What you should do: Copy each line below holding "software".

[Stored dataset items]
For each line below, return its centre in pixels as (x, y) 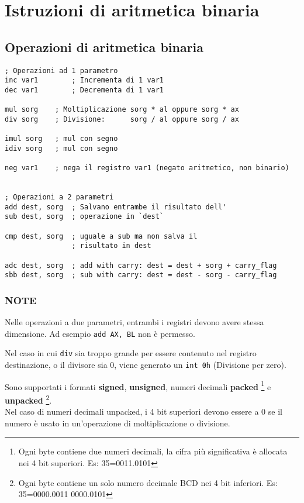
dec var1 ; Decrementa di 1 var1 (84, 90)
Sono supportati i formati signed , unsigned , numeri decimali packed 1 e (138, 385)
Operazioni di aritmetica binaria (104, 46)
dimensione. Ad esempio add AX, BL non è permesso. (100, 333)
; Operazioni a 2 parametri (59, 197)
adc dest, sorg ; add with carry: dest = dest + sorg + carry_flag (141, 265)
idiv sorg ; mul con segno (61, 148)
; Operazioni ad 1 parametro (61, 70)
* * *
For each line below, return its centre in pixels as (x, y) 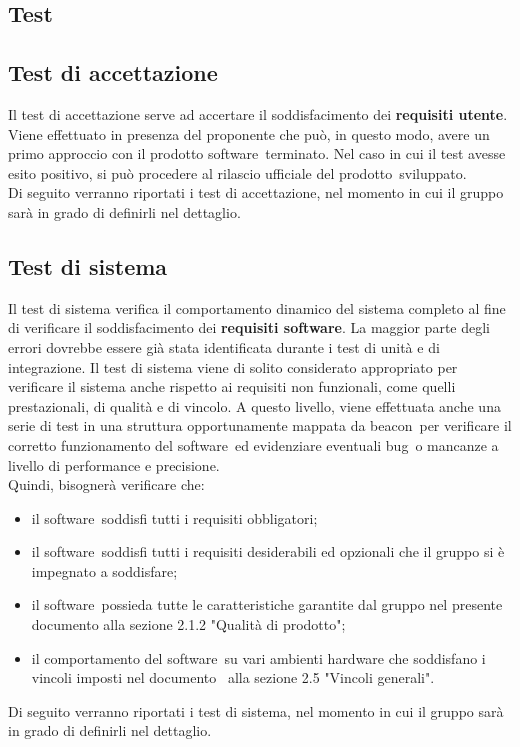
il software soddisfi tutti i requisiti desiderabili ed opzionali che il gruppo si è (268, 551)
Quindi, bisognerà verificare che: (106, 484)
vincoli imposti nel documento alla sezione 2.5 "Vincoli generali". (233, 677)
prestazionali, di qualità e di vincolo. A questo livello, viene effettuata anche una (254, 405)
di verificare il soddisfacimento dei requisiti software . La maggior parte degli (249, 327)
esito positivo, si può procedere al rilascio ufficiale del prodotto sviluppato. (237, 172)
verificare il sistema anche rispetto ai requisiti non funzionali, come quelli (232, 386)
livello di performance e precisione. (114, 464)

Finished task:
il software soddisfi tutti i requisiti desiderabili ed opzionali che il gruppo si è (268, 551)
di verificare il soddisfacimento dei requisiti software . La maggior parte degli (249, 327)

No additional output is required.